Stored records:
-- -- --

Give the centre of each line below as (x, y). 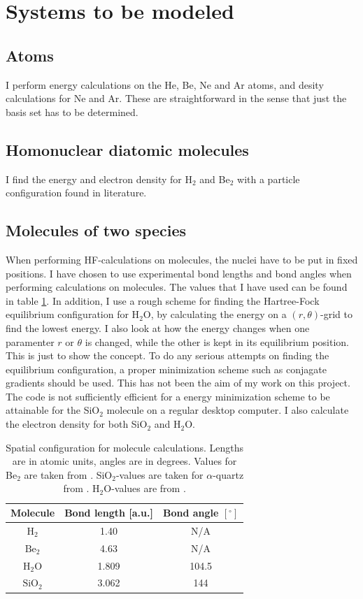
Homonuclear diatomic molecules (127, 149)
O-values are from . (145, 488)
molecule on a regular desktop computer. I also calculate (228, 410)
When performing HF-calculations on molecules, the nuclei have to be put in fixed (182, 259)
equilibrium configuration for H (73, 314)
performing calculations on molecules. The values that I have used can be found (177, 287)
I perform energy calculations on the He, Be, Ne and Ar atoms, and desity (165, 84)
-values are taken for (159, 474)
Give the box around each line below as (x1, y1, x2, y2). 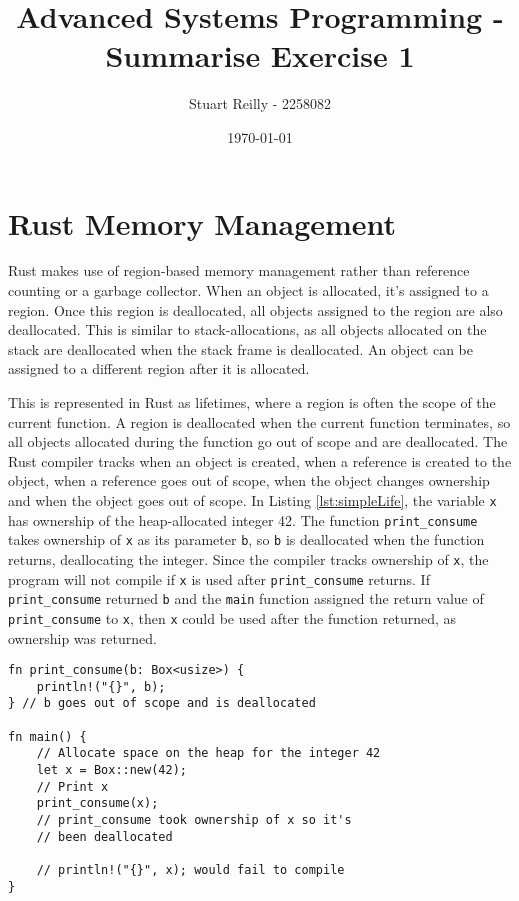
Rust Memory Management (8, 202, 397, 243)
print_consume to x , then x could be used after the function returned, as (8, 607, 457, 628)
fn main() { (8, 729, 87, 744)
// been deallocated (36, 829, 173, 844)
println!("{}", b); (36, 679, 166, 694)
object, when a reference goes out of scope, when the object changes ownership (8, 470, 490, 491)
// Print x (36, 779, 109, 794)
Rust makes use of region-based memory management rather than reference (8, 260, 470, 281)
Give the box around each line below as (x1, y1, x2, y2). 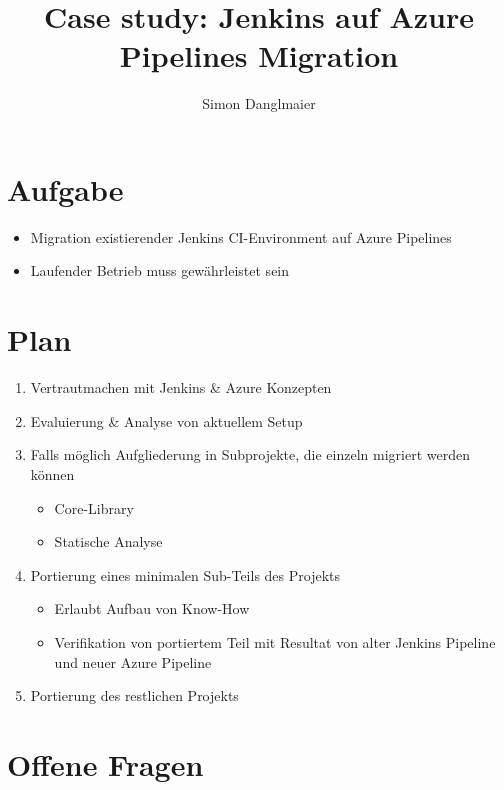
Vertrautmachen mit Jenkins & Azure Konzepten (30, 377, 332, 398)
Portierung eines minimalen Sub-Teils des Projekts (30, 564, 341, 585)
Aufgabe (7, 168, 124, 209)
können (30, 463, 75, 484)
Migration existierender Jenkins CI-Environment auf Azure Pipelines (30, 226, 452, 247)
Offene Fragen (7, 743, 204, 784)
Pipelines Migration (119, 35, 399, 76)
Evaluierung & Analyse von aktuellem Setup (30, 410, 303, 431)
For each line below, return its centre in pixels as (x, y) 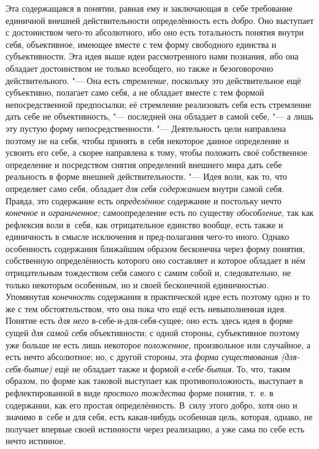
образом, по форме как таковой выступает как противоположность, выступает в (154, 381)
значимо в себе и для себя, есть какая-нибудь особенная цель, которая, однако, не (159, 417)
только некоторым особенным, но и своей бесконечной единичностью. (137, 284)
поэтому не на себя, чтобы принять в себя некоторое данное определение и (147, 140)
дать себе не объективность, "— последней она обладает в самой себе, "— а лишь (159, 116)
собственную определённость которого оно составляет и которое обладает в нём (156, 260)
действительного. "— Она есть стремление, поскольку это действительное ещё (153, 80)
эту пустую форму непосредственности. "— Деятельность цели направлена (146, 128)
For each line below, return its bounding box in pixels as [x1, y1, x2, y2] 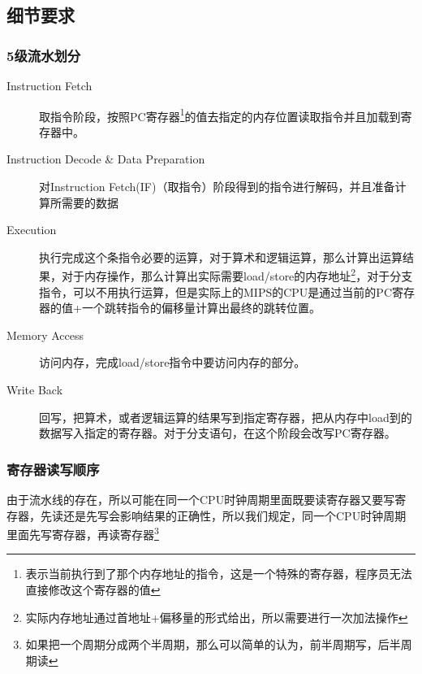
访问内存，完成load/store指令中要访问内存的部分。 [39, 354, 306, 371]
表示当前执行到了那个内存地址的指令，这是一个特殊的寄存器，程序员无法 [25, 565, 412, 582]
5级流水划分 [6, 45, 81, 65]
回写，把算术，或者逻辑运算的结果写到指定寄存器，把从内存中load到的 [39, 408, 412, 425]
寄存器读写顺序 [6, 459, 100, 479]
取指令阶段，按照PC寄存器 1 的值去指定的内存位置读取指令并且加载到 [39, 105, 401, 124]
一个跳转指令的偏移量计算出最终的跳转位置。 [81, 299, 321, 316]
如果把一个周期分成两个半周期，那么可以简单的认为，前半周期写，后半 [25, 636, 401, 653]
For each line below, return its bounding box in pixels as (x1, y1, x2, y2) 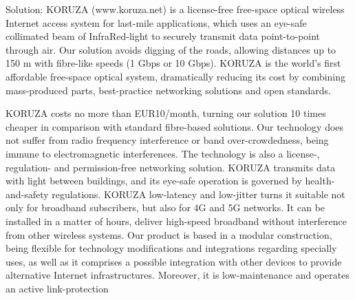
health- (305, 173, 335, 188)
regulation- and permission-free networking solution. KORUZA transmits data (6, 160, 336, 174)
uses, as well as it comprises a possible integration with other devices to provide (6, 254, 342, 268)
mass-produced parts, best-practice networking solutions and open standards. (6, 83, 331, 97)
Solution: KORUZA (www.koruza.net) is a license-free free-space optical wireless (6, 2, 345, 16)
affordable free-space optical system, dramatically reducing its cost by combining (6, 69, 346, 83)
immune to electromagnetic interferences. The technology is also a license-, (6, 146, 320, 160)
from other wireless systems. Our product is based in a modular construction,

-- -- --

In the records above, find the line containing "собственную определённость которого" and output every line from the first through that one, exactly, omitting pictures.

Result below:
Give the centre of each line below as (x, y). 
Homonuclear diatomic molecules (127, 149)
O-values are from . (145, 488)
molecule on a regular desktop computer. I also calculate (228, 410)
When performing HF-calculations on molecules, the nuclei have to be put in fixed (182, 259)
equilibrium configuration for H (73, 314)
performing calculations on molecules. The values that I have used can be found (177, 287)
I perform energy calculations on the He, Be, Ne and Ar atoms, and desity (165, 84)
-values are taken for (159, 474)
Give the box around each line below as (x1, y1, x2, y2). 
Rust Memory Management (8, 202, 397, 243)
print_consume to x , then x could be used after the function returned, as (8, 607, 457, 628)
fn main() { (8, 729, 87, 744)
// been deallocated (36, 829, 173, 844)
println!("{}", b); (36, 679, 166, 694)
object, when a reference goes out of scope, when the object changes ownership (8, 470, 490, 491)
// Print x (36, 779, 109, 794)
Rust makes use of region-based memory management rather than reference (8, 260, 470, 281)
Give the box around each line below as (x1, y1, x2, y2). 
Vertrautmachen mit Jenkins & Azure Konzepten (30, 377, 332, 398)
Portierung eines minimalen Sub-Teils des Projekts (30, 564, 341, 585)
Aufgabe (7, 168, 124, 209)
können (30, 463, 75, 484)
Migration existierender Jenkins CI-Environment auf Azure Pipelines (30, 226, 452, 247)
Offene Fragen (7, 743, 204, 784)
Pipelines Migration (119, 35, 399, 76)
Evaluierung & Analyse von aktuellem Setup (30, 410, 303, 431)
For each line below, return its centre in pixels as (x, y) 
образом, по форме как таковой выступает как противоположность, выступает в (154, 381)
значимо в себе и для себя, есть какая-нибудь особенная цель, которая, однако, не (159, 417)
только некоторым особенным, но и своей бесконечной единичностью. (137, 284)
поэтому не на себя, чтобы принять в себя некоторое данное определение и (147, 140)
дать себе не объективность, "— последней она обладает в самой себе, "— а лишь (159, 116)
собственную определённость которого оно составляет и которое обладает в нём (156, 260)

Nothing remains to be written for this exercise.